# I gave in...



## RandomDude (Dec 18, 2010)

Sorry folks... a bit of a sad, but maybe also a positive update...

Last night was a bit wild, but she ended up apologising for over-reacting last night. She knows I fun-flirt when I'm drunk just for fun but I didn't do anything either then play around. However, she was going on and on and on about how she can't take it anymore the way I'm withdrawing for her, and saying that she just wants things back to normal (my "normal", not her "normal")... and I was well, rather horny too so we kinda made up.

She was rather different too today during our session, was very sweet, vulnerable yet loving. No demands, just enjoying each other. It was a different kind of passion.
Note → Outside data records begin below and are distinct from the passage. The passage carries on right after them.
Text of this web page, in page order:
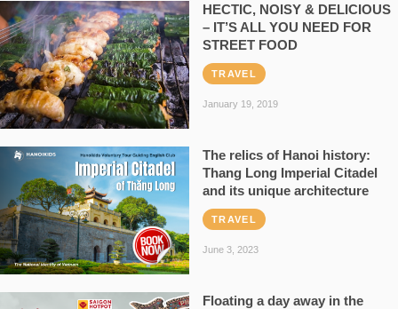
HECTIC, NOISY & DELICIOUS
– IT’S ALL YOU NEED FOR
STREET FOOD
TRAVEL
January 19, 2019
The relics of Hanoi history:
Thang Long Imperial Citadel
and its unique architecture
TRAVEL
June 3, 2023
Floating a day away in the
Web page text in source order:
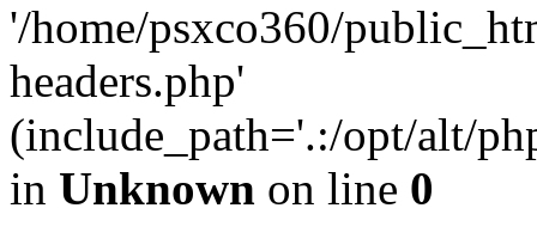
'/home/psxco360/
headers.php'
(include_path='.:/opt/alt/
in Unknown on line 0
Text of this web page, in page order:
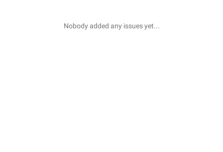
Nobody added any issues yet...
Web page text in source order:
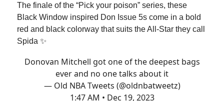
The finale of the “Pick your poison” series, these
Black Window inspired Don Issue 5s come in a bold
red and black colorway that suits the All-Star they call
Spida ✨
Donovan Mitchell got one of the deepest bags
ever and no one talks about it
— Old NBA Tweets (@oldnbatweetz)
1:47 AM • Dec 19, 2023
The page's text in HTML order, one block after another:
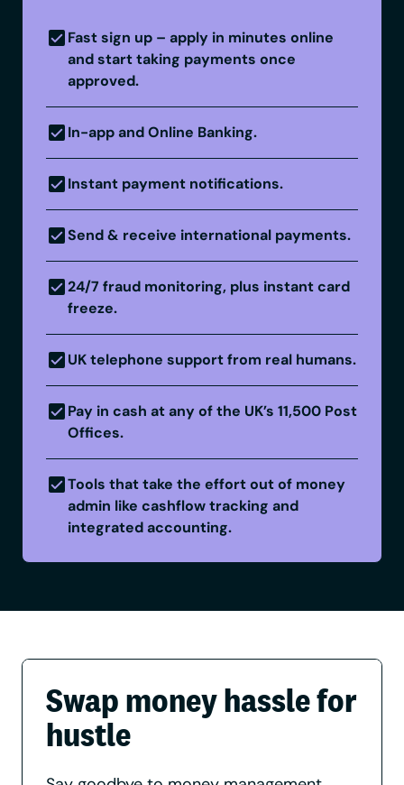
Fast sign up – apply in minutes online
and start taking payments once
approved.
In-app and Online Banking.
Instant payment notifications.
Send & receive international payments.
24/7 fraud monitoring, plus instant card
freeze.
UK telephone support from real humans.
Pay in cash at any of the UK’s 11,500 Post
Offices.
Tools that take the effort out of money
admin like cashflow tracking and
integrated accounting.
Swap money hassle for
hustle
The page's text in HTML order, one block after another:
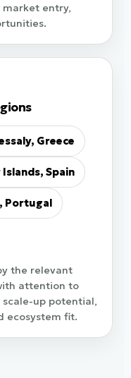
market entry,
Greece
Islands, Spain
Portugal
the relevant
attention to
up potential,
ecosystem fit.

She is going to continue counselling but seemingly in happier spirits now so, I don't know.

Maybe she learnt her lesson? =/


----------



## Jellybeans (Mar 8, 2011)

How is counselling going??? How often are you going?

She hasn't learned her lesson from just a few weeks. Keep strong.


----------



## RandomDude (Dec 18, 2010)

It's once a week, and I dunno, she seems sincere really now. But maybe that's "for now", but at least this is ongoing. Looks like we're back being intimate with each other, but on my terms; at least 2 sessions a week. She plays her cards right it can go up... we'll see...


----------